**Problem requirements**
Copy the entries without a single change. Pictures should be dropped.

**Data**
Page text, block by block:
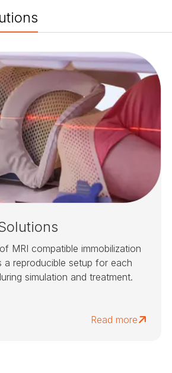
MRI compatible immobilization
a reproducible setup for each
simulation and treatment.
Read more
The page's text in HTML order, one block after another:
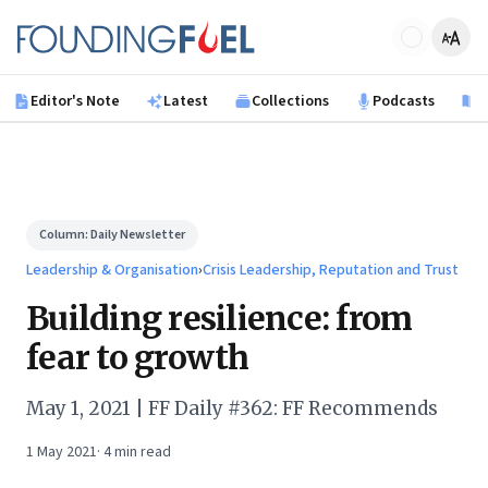
Founding Fuel
Editor's Note Latest Collections Podcasts
Column:Daily Newsletter
Leadership & Organisation›Crisis Leadership, Reputation and Trust
Building resilience: from
fear to growth
May 1, 2021 | FF Daily #362: FF Recommends
1 May 2021· 4min read
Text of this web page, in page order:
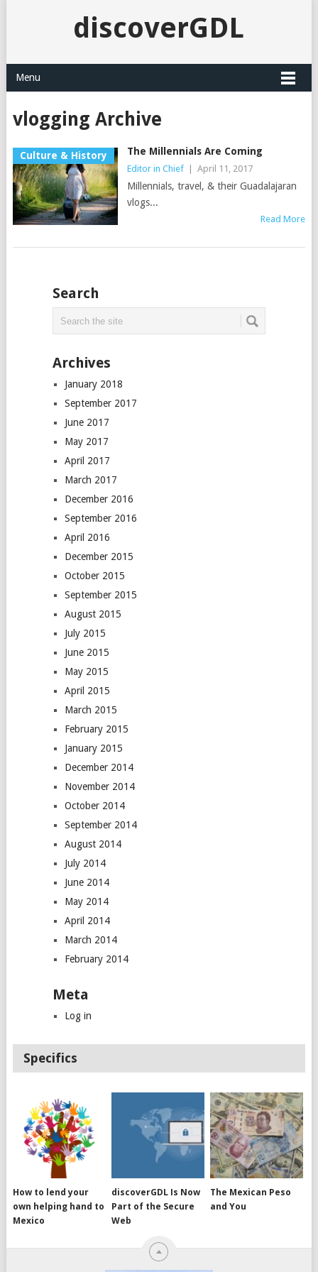
discoverGDL
Menu
vlogging Archive
Culture & History The Millennials Are Coming
Editor in Chief April 11, 2017
Millennials, travel, & their Guadalajaran
vlogs...
Read More
Search
Archives
January 2018
September 2017
June 2017
May 2017
April 2017
March 2017
December 2016
September 2016
April 2016
December 2015
October 2015
September 2015
August 2015
July 2015
June 2015
May 2015
April 2015
March 2015
February 2015
January 2015
December 2014
November 2014
October 2014
September 2014
August 2014
July 2014
June 2014
May 2014
April 2014
March 2014
February 2014
Meta
Log in
Specifics
How to lend your
own helping hand to
Mexico
discoverGDL Is Now
Part of the Secure
Web
The Mexican Peso
and You
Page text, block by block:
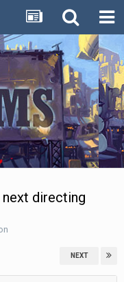
directing
NEXT
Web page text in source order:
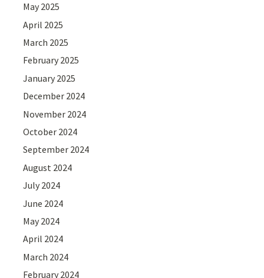
May 2025
April 2025
March 2025
February 2025
January 2025
December 2024
November 2024
October 2024
September 2024
August 2024
July 2024
June 2024
May 2024
April 2024
March 2024
February 2024
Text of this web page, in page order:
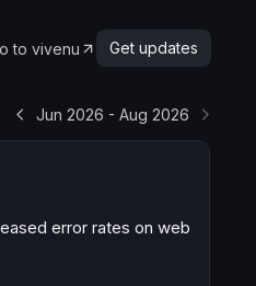
to vivenu Get updates
Jun 2026 - Aug 2026
error rates on web
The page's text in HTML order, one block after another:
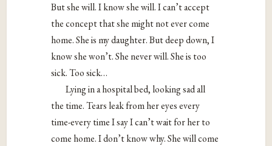
But she will. I know she will. I can’t accept
the concept that she might not ever come
home. She is my daughter. But deep down, I
know she won’t. She never will. She is too
sick. Too sick…
Lying in a hospital bed, looking sad all
the time. Tears leak from her eyes every
time-every time I say I can’t wait for her to
come home. I don’t know why. She will come
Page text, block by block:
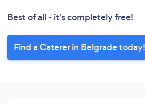
Best of all - it’s completely free!
Find a Caterer in Belgrade today!
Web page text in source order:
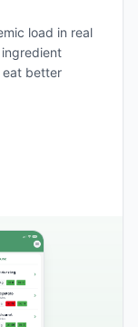
load in real
better
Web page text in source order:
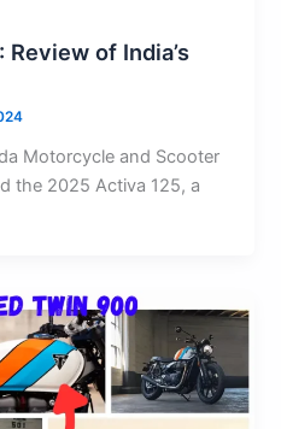
of India’s
Motorcycle and Scooter
the 2025 Activa 125, a
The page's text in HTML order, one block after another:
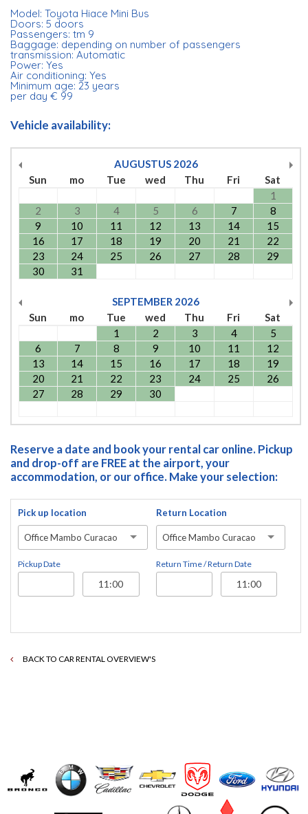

**Exercise answer**
Page text, block by block:
MRI compatible immobilization
a reproducible setup for each
simulation and treatment.
Read more
The page's text in HTML order, one block after another:
Founding Fuel
Editor's Note Latest Collections Podcasts
Column:Daily Newsletter
Leadership & Organisation›Crisis Leadership, Reputation and Trust
Building resilience: from
fear to growth
May 1, 2021 | FF Daily #362: FF Recommends
1 May 2021· 4min read
Text of this web page, in page order:
discoverGDL
Menu
vlogging Archive
Culture & History The Millennials Are Coming
Editor in Chief April 11, 2017
Millennials, travel, & their Guadalajaran
vlogs...
Read More
Search
Archives
January 2018
September 2017
June 2017
May 2017
April 2017
March 2017
December 2016
September 2016
April 2016
December 2015
October 2015
September 2015
August 2015
July 2015
June 2015
May 2015
April 2015
March 2015
February 2015
January 2015
December 2014
November 2014
October 2014
September 2014
August 2014
July 2014
June 2014
May 2014
April 2014
March 2014
February 2014
Meta
Log in
Specifics
How to lend your
own helping hand to
Mexico
discoverGDL Is Now
Part of the Secure
Web
The Mexican Peso
and You
Page text, block by block:
directing
NEXT
Web page text in source order:
May 2025
April 2025
March 2025
February 2025
January 2025
December 2024
November 2024
October 2024
September 2024
August 2024
July 2024
June 2024
May 2024
April 2024
March 2024
February 2024
Text of this web page, in page order:
to vivenu Get updates
Jun 2026 - Aug 2026
error rates on web
The page's text in HTML order, one block after another:
But she will. I know she will. I can’t accept
the concept that she might not ever come
home. She is my daughter. But deep down, I
know she won’t. She never will. She is too
sick. Too sick…
Lying in a hospital bed, looking sad all
the time. Tears leak from her eyes every
time-every time I say I can’t wait for her to
come home. I don’t know why. She will come
Page text, block by block:
Best of all - it’s completely free!
Find a Caterer in Belgrade today!
Web page text in source order:
load in real
better
Web page text in source order:
of India’s
Motorcycle and Scooter
the 2025 Activa 125, a
The page's text in HTML order, one block after another:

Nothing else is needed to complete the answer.